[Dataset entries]
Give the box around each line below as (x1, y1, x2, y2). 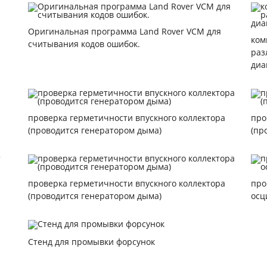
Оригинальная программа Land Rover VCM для (28, 26, 222, 37)
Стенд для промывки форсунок (28, 236, 156, 247)
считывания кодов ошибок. (28, 38, 141, 49)
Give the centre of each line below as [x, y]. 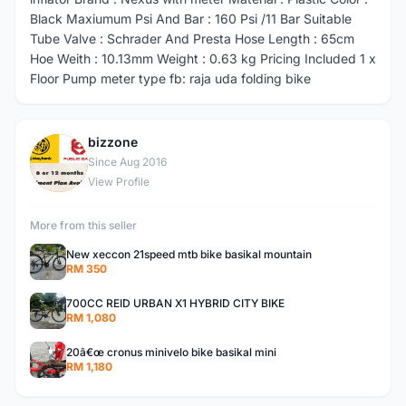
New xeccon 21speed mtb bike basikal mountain [189, 254]
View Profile [119, 182]
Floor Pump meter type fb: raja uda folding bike [170, 78]
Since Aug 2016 [127, 162]
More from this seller [83, 225]
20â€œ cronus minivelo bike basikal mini [171, 352]
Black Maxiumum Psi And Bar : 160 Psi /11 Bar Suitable [191, 19]
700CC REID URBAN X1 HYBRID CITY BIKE [175, 303]
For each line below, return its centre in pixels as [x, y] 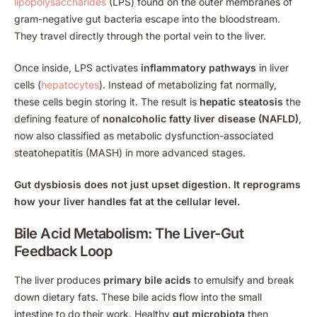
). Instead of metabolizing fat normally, [188, 84]
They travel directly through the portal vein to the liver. [140, 35]
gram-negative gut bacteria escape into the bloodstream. [147, 18]
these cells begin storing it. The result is [107, 101]
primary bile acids [147, 279]
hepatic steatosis [241, 101]
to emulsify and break [243, 279]
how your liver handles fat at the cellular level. [127, 201]
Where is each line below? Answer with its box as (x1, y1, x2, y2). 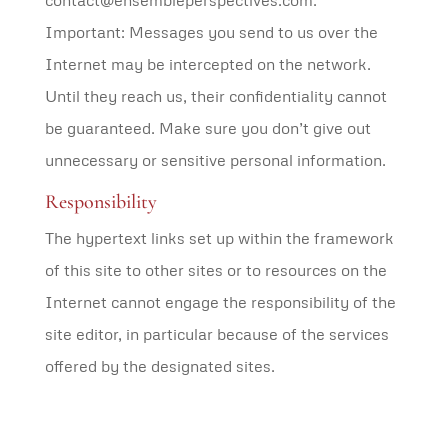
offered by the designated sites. (44, 356, 275, 376)
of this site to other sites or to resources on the (44, 260, 387, 280)
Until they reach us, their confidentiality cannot (44, 86, 387, 106)
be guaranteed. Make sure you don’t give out (44, 118, 371, 138)
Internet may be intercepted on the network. (44, 54, 371, 74)
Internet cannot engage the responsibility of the (44, 292, 396, 312)
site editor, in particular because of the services (44, 324, 389, 344)
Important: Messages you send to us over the (44, 22, 378, 42)
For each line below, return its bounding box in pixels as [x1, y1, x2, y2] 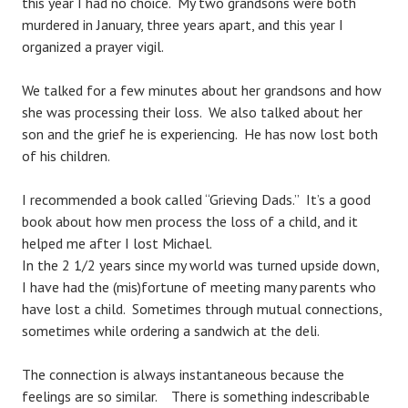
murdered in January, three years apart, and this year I [22, 15, 343, 34]
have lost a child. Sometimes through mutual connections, [22, 300, 382, 318]
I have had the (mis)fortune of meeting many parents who [22, 278, 376, 296]
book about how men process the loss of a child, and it [22, 212, 358, 230]
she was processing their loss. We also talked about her [22, 103, 362, 121]
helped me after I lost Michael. [22, 234, 219, 252]
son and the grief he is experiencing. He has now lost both [22, 125, 378, 143]
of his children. [22, 147, 110, 165]
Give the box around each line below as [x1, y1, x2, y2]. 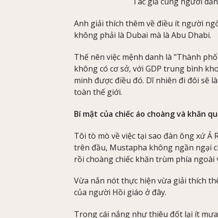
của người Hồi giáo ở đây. [74, 187, 166, 198]
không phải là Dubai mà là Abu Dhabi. [74, 30, 211, 41]
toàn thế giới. [74, 87, 122, 98]
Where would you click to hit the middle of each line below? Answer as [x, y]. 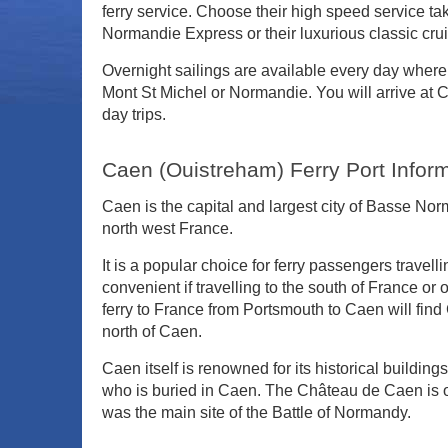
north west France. [168, 228]
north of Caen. [152, 331]
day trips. [134, 115]
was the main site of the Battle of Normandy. [257, 412]
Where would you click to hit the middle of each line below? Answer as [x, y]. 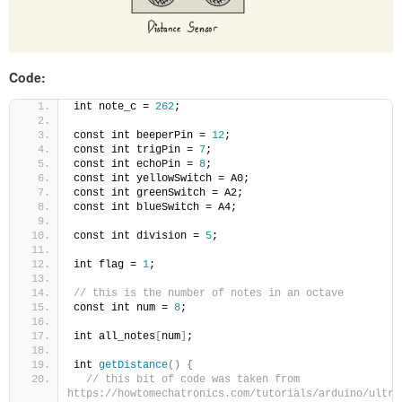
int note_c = [114, 106]
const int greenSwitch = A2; [158, 192]
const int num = [124, 307]
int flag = [108, 264]
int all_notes [114, 336]
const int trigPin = [136, 149]
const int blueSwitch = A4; [155, 207]
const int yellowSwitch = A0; [162, 178]
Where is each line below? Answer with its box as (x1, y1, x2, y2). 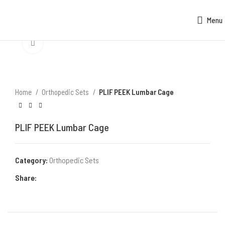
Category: (15, 155, 48, 165)
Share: (15, 172, 37, 182)
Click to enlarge (43, 39, 89, 48)
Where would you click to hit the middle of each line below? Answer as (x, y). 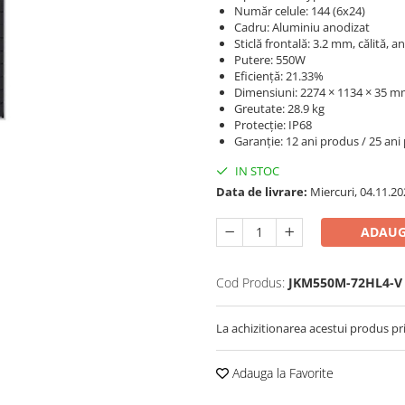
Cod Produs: (250, 283)
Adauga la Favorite (281, 373)
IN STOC (256, 171)
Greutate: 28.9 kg (279, 108)
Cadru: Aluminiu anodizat (302, 27)
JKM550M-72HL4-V (345, 283)
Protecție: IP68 (273, 125)
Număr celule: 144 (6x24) (300, 11)
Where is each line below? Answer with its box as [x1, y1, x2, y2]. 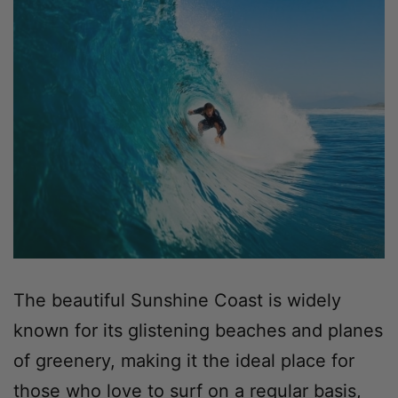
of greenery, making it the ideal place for [13, 349, 354, 371]
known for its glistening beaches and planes [13, 319, 383, 341]
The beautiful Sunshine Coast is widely [13, 289, 341, 311]
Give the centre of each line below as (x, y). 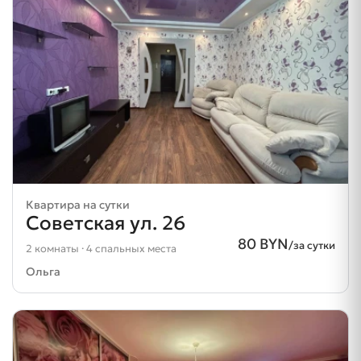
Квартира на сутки (78, 204)
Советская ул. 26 (106, 223)
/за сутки (312, 245)
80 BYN (263, 243)
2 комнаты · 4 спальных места (101, 248)
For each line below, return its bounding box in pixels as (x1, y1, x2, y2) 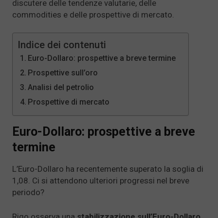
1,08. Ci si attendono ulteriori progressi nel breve (12, 176, 189, 186)
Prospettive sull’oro (28, 68, 98, 78)
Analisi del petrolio (28, 83, 94, 92)
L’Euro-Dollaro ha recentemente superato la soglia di (12, 164, 203, 174)
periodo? (12, 187, 44, 198)
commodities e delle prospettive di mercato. (12, 9, 174, 19)
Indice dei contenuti (18, 39, 106, 51)
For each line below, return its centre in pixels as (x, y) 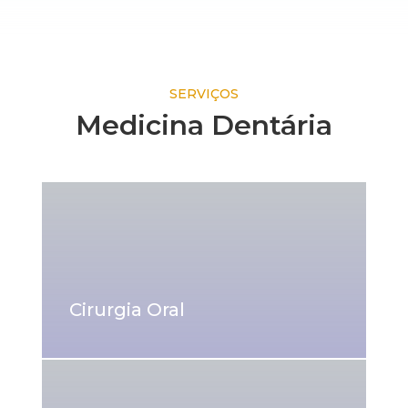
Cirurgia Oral (127, 310)
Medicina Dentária (204, 126)
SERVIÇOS (204, 94)
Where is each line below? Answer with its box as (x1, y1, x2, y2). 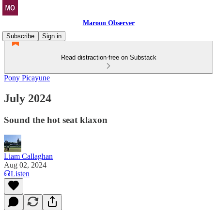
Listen (11, 169, 30, 178)
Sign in (42, 32, 62, 40)
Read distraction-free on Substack (61, 54, 156, 61)
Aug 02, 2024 (4, 160, 46, 169)
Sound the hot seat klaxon (4, 114, 108, 125)
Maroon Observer (82, 19, 135, 27)
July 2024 (4, 92, 51, 105)
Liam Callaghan (4, 152, 53, 160)
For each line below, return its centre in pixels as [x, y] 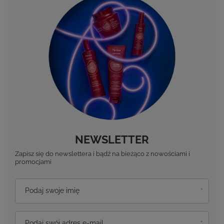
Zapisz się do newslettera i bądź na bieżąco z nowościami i [102, 154]
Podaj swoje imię [52, 191]
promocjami [33, 162]
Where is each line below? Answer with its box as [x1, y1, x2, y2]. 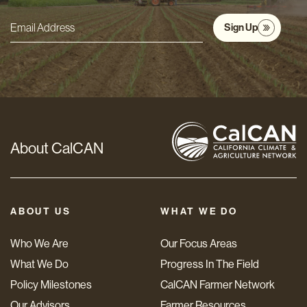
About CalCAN [10, 140, 103, 158]
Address [23, 41, 66, 56]
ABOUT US [10, 206, 71, 218]
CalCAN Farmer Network [160, 278, 275, 292]
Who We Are [10, 237, 69, 251]
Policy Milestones [10, 278, 92, 292]
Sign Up [224, 21, 258, 34]
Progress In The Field [160, 258, 259, 271]
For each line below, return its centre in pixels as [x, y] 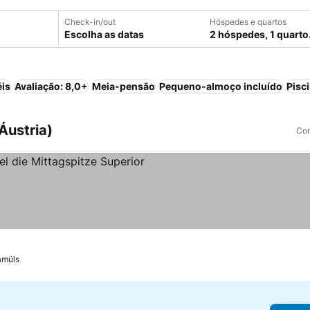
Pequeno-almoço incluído [221, 86]
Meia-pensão [124, 86]
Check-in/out [90, 22]
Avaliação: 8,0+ [51, 86]
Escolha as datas [104, 34]
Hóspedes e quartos [248, 22]
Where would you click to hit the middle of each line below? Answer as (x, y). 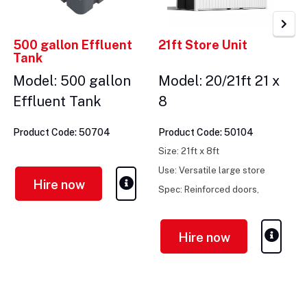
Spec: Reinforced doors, (209, 190)
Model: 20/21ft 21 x (219, 81)
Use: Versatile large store (212, 171)
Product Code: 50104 (206, 133)
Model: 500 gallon (72, 81)
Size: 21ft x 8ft (189, 151)
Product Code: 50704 (62, 133)
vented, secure (189, 202)
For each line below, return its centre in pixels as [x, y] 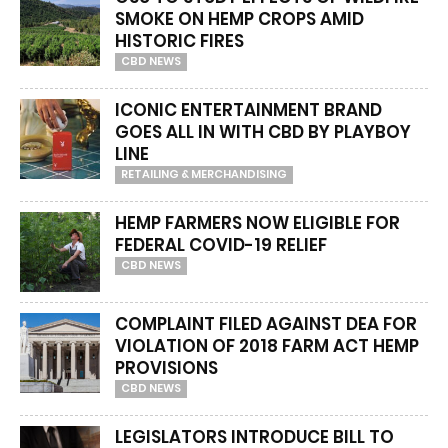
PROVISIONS [166, 368]
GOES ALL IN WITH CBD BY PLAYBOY [263, 132]
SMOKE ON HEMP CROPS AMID [239, 19]
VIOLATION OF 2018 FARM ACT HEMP [267, 346]
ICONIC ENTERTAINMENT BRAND [248, 110]
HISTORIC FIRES [179, 41]
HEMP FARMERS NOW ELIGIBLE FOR [257, 223]
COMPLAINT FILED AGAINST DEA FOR [266, 324]
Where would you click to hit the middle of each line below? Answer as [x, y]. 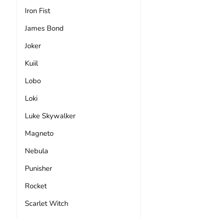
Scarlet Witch [46, 203]
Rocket [36, 186]
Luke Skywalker [50, 116]
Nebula [36, 151]
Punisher [38, 168]
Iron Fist [37, 10]
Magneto [39, 133]
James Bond [44, 28]
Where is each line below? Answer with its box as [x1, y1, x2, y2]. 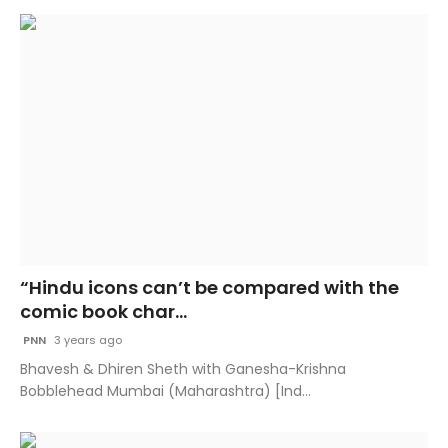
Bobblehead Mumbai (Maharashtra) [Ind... [20, 381, 311, 402]
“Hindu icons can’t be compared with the [20, 275, 399, 301]
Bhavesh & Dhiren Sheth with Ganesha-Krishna [20, 359, 346, 380]
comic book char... [20, 299, 187, 325]
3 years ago [51, 332, 122, 349]
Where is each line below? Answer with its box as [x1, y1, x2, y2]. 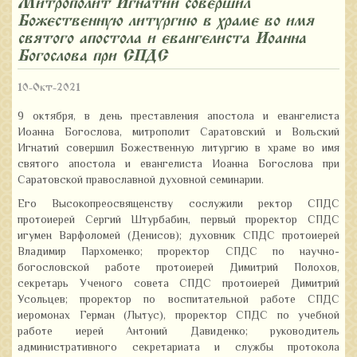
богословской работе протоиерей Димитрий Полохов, [18, 260, 339, 277]
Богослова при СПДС [18, 46, 167, 65]
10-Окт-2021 [18, 80, 80, 94]
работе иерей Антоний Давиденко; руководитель [18, 324, 339, 341]
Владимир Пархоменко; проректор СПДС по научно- [18, 244, 339, 261]
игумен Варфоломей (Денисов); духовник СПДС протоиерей [18, 228, 339, 245]
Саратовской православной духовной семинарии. [18, 172, 264, 190]
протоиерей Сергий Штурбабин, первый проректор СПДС [18, 212, 339, 229]
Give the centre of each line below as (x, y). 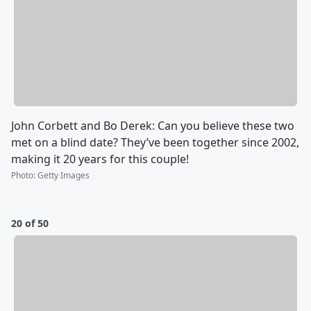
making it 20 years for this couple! (100, 159)
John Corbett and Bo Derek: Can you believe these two (153, 125)
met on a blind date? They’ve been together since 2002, (155, 142)
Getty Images (64, 175)
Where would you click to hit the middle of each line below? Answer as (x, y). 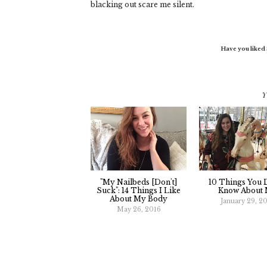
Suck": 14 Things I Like (139, 191)
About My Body (139, 199)
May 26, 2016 (139, 210)
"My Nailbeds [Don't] (139, 182)
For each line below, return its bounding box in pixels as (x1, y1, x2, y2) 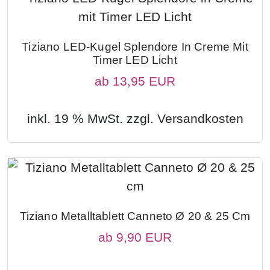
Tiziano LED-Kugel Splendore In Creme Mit (22, 40, 248, 54)
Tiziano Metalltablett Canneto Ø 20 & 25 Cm (19, 210, 251, 223)
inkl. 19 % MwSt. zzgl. (27, 111, 157, 126)
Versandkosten (157, 111, 243, 126)
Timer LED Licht (93, 54, 177, 67)
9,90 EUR (116, 230, 172, 245)
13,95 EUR (113, 74, 175, 89)
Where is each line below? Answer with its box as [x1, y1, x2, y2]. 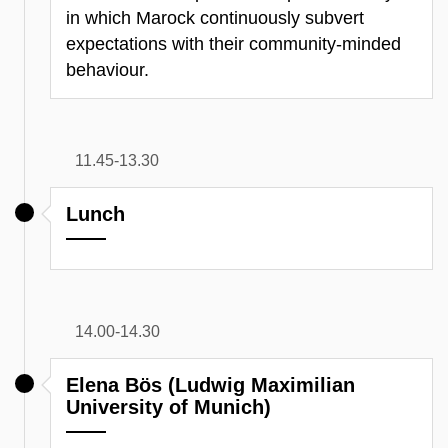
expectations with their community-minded [66, 33, 401, 54]
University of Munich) [66, 395, 271, 418]
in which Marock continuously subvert [66, 7, 364, 28]
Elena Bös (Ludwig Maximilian [66, 373, 355, 396]
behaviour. [66, 59, 149, 80]
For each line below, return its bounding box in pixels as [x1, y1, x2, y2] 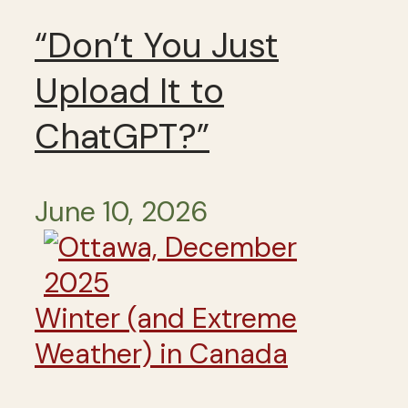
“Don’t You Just [35, 22, 279, 68]
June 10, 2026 [35, 194, 209, 230]
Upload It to [35, 67, 224, 114]
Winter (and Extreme [35, 301, 297, 337]
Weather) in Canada [35, 336, 288, 372]
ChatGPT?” [35, 113, 209, 159]
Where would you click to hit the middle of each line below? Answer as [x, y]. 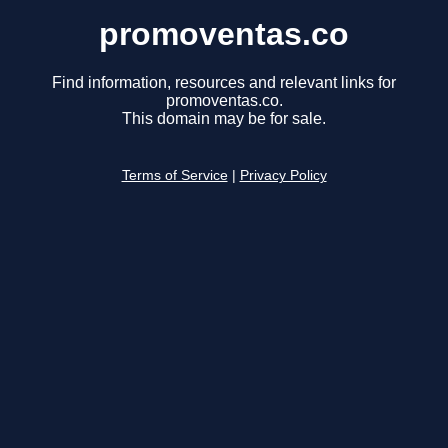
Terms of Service [174, 176]
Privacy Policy [283, 176]
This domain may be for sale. [224, 119]
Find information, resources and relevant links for [224, 83]
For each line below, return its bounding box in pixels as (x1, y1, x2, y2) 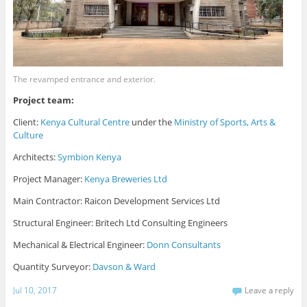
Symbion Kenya (57, 151, 121, 164)
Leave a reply (245, 284, 295, 296)
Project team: (12, 94, 74, 107)
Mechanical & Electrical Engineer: (12, 238, 147, 251)
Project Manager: (12, 173, 84, 186)
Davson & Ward (92, 260, 156, 273)
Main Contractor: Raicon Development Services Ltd (12, 195, 220, 208)
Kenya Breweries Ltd (84, 173, 167, 186)
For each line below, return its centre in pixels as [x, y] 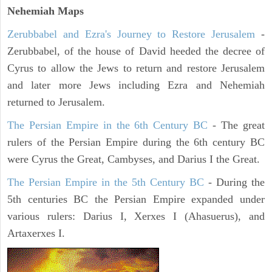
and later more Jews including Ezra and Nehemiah [136, 85]
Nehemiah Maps [46, 11]
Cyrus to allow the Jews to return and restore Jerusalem [136, 68]
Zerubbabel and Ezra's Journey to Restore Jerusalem [131, 34]
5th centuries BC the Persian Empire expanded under [136, 199]
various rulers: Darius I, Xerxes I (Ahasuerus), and [136, 216]
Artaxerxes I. [36, 233]
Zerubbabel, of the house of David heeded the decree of [136, 51]
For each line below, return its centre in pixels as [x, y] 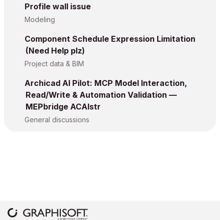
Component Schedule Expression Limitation [110, 39]
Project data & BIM [54, 64]
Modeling [40, 19]
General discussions [57, 120]
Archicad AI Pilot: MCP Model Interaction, [106, 83]
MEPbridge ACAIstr [63, 107]
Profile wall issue [58, 6]
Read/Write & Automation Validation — [101, 95]
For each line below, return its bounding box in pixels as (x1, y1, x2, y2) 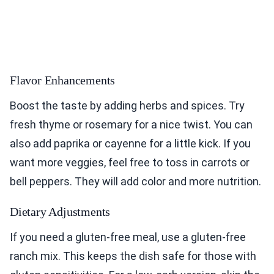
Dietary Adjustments (10, 205, 111, 219)
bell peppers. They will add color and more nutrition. (10, 175, 261, 188)
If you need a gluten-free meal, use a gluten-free (10, 231, 246, 244)
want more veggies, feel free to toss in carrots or (10, 156, 250, 169)
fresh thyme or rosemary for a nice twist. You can (10, 118, 253, 131)
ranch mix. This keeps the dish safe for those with (10, 250, 256, 263)
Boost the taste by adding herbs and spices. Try (10, 99, 245, 113)
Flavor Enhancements (10, 73, 116, 87)
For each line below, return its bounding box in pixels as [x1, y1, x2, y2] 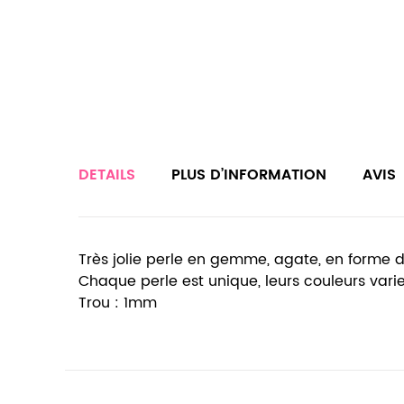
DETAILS [78, 163, 135, 187]
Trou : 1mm [78, 291, 157, 315]
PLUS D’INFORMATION [171, 163, 326, 187]
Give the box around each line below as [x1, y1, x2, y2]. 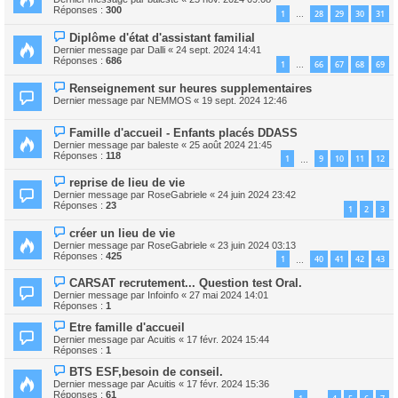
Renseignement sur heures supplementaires [69, 81, 313, 95]
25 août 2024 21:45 [189, 139, 272, 150]
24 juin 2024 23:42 [218, 189, 296, 201]
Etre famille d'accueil [69, 321, 186, 335]
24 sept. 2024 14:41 [176, 44, 261, 55]
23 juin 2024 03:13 [218, 239, 296, 251]
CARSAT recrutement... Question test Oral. [69, 276, 303, 291]
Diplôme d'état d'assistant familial [69, 30, 256, 44]

### PROBLEM DESCRIPTION
What do the entries above read from the line containing "known for its" through the line containing "periodo? (12, 187, 44, 198)"? Output those lines exactly, both ends included, with the pictures left out.

### EXERCISE ANSWER
known for its glistening beaches and planes [13, 319, 383, 341]
The beautiful Sunshine Coast is widely [13, 289, 341, 311]
Give the centre of each line below as (x, y). 
Квартира на сутки (78, 204)
Советская ул. 26 (106, 223)
/за сутки (312, 245)
80 BYN (263, 243)
2 комнаты · 4 спальных места (101, 248)
For each line below, return its bounding box in pixels as (x1, y1, x2, y2) 
1,08. Ci si attendono ulteriori progressi nel breve (12, 176, 189, 186)
Prospettive sull’oro (28, 68, 98, 78)
Analisi del petrolio (28, 83, 94, 92)
L’Euro-Dollaro ha recentemente superato la soglia di (12, 164, 203, 174)
periodo? (12, 187, 44, 198)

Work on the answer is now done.